Healthy brain temperature varies by time of day. (A) Snapshot 3D maps of TBr at each data collection point. Inferno colour scale is used to assign a temperature to each tissue voxel, to 0.1°C resolution. Aggregate temperatures are displayed in each voxel for luteal females (n = 14) and males (n = 20) separately. (B) Linear mixed modelling results for TBr by time of day; results for global TBr (left) and deep brain TBr (thalamus and hypothalamus, right) are shown. Solid red lines represent model fits, shaded areas represent 95% CIs, dark grey circles display residuals (single temperature data-points) and smoothed dashed yellow lines represent partial residuals. The x-axis for time summarizes the continuous variable of time distance since the participant’s MSFsc (proportion of a linearized unit circle, where 0 = MSFsc and 1 = 24 h). (C) Temperature range (maximum versus minimum across three tested time points) for oral and hypothalamic sites for each healthy participant (n = 39). Temperature varied more by time of day in the hypothalamus than orally (repeated measures one-way ANOVA with Sidak’s multiple comparisons test ****P < 0.0001; see Supplementary Fig. 10B for other brain regions). (D) Schematic to model 24-h temperature rhythms of the healthy human brain. Extrapolated TBr rhythms in healthy luteal females (n = 14) and males (n = 20), without controlling for age, BMI, or chronotype. Extrapolated temperature rhythms were created by duplicating the average temperatures measured at three time points and applying a 24 h sinusoidal fit to these six points. Note higher temperatures in all regions in luteal females relative to males and marked variation in deep brain temperatures in males. Arrows point to predicted TBrminima around 2–3 am (approaching MSFsc). Sup1–4 = superficial brain regions 1–4 from medial to lateral; Hypo = hypothalamus; Thal = thalamus.

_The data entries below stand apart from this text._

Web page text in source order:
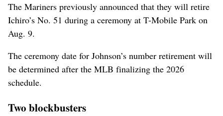
The Mariners previously announced that they will retire
Ichiro’s No. 51 during a ceremony at T-Mobile Park on
Aug. 9.
The ceremony date for Johnson’s number retirement will
be determined after the MLB finalizing the 2026
schedule.
Two blockbusters
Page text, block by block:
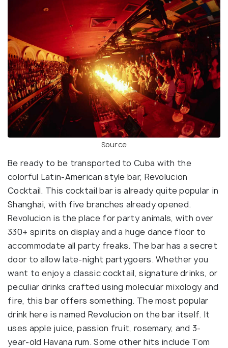
Source
Be ready to be transported to Cuba with the
colorful Latin-American style bar, Revolucion
Cocktail. This cocktail bar is already quite popular in
Shanghai, with five branches already opened.
Revolucion is the place for party animals, with over
330+ spirits on display and a huge dance floor to
accommodate all party freaks. The bar has a secret
door to allow late-night partygoers. Whether you
want to enjoy a classic cocktail, signature drinks, or
peculiar drinks crafted using molecular mixology and
fire, this bar offers something. The most popular
drink here is named Revolucion on the bar itself. It
uses apple juice, passion fruit, rosemary, and 3-
year-old Havana rum. Some other hits include Tom
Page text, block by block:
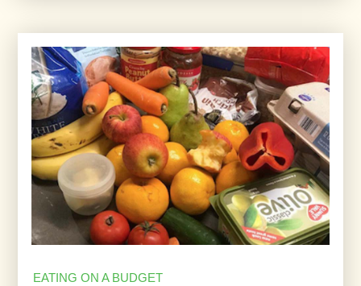
EATING ON A BUDGET
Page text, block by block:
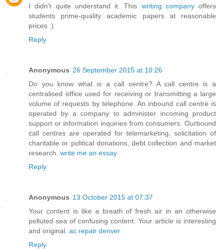
I didn't quite understand it. This writing companyoffers
students prime-quality academic papers at reasonable
prices :)
Reply
Anonymous 26 September 2015 at 10:26
Do you know what is a call centre? A call centre is a
centralised office used for receiving or transmitting a large
volume of requests by telephone. An inbound call centre is
operated by a company to administer incoming product
support or information inquiries from consumers. Ourbound
call centres are operated for telemarketing, solicitation of
charitable or political donations, debt collection and market
research. write me an essay
Reply
Anonymous 13 October 2015 at 07:37
Your content is like a breath of fresh air in an otherwise
polluted sea of confusing content. Your article is interesting
and original. ac repair denver
Reply
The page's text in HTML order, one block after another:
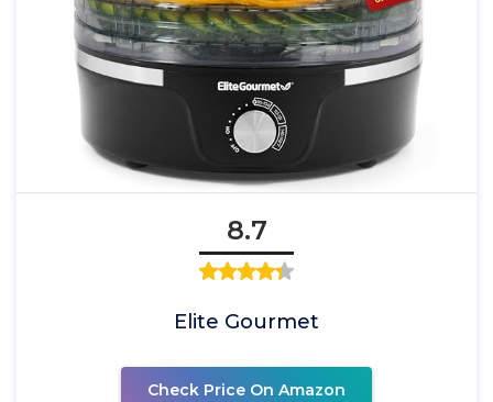
8.7
Elite Gourmet
Check Price On Amazon
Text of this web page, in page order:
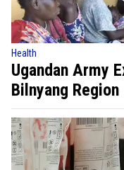
Health
Ugandan Army
Bilnyang Region
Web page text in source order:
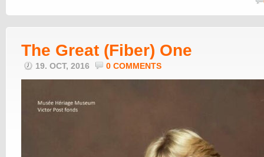
The Great (Fiber) One
19. OCT, 2016 0 COMMENTS
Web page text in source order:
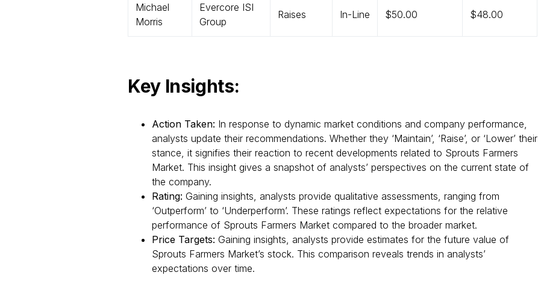
Michael
Morris
Evercore ISI
Group
Raises In-Line $50.00 $48.00
Key Insights:
Action Taken: In response to dynamic market conditions and company performance,
analysts update their recommendations. Whether they ‘Maintain’, ‘Raise’, or ‘Lower’ their
stance, it signifies their reaction to recent developments related to Sprouts Farmers
Market. This insight gives a snapshot of analysts’ perspectives on the current state of
the company.
Rating: Gaining insights, analysts provide qualitative assessments, ranging from
‘Outperform’ to ‘Underperform’. These ratings reflect expectations for the relative
performance of Sprouts Farmers Market compared to the broader market.
Price Targets: Gaining insights, analysts provide estimates for the future value of
Sprouts Farmers Market’s stock. This comparison reveals trends in analysts’
expectations over time.
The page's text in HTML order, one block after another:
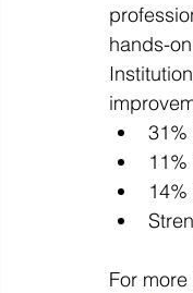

Robust, approximately sinusoidal, daily TBo rhythms are a very well-characterized aspect of human physiology and similar temperature rhythms have been extensively documented in other diurnal mammals in the brain and body.53,54 Since TBr is expected to depend (at least in part) on TBo, we used the simplest and most appropriate mathematical model (24 h cosinor fit) to predict diurnal human TBr in a continuous fashion. We extrapolated a sinusoidal time series for TBr in six brain regions of interest (Fig. 4D). The predicted average minimum (anticipated around MSFsc, ∼3 am) was 38.4°C in luteal females and 38.0°C in males. Importantly, the diurnal range of measured TBr across individuals in healthy cortical white matter—the location measured in patients with moderate-to-severe brain injury—was ∼37.0–40.3°C. In summary, these data reveal a remarkable sex- and brain region-dependent diurnal variation in normal human TBr.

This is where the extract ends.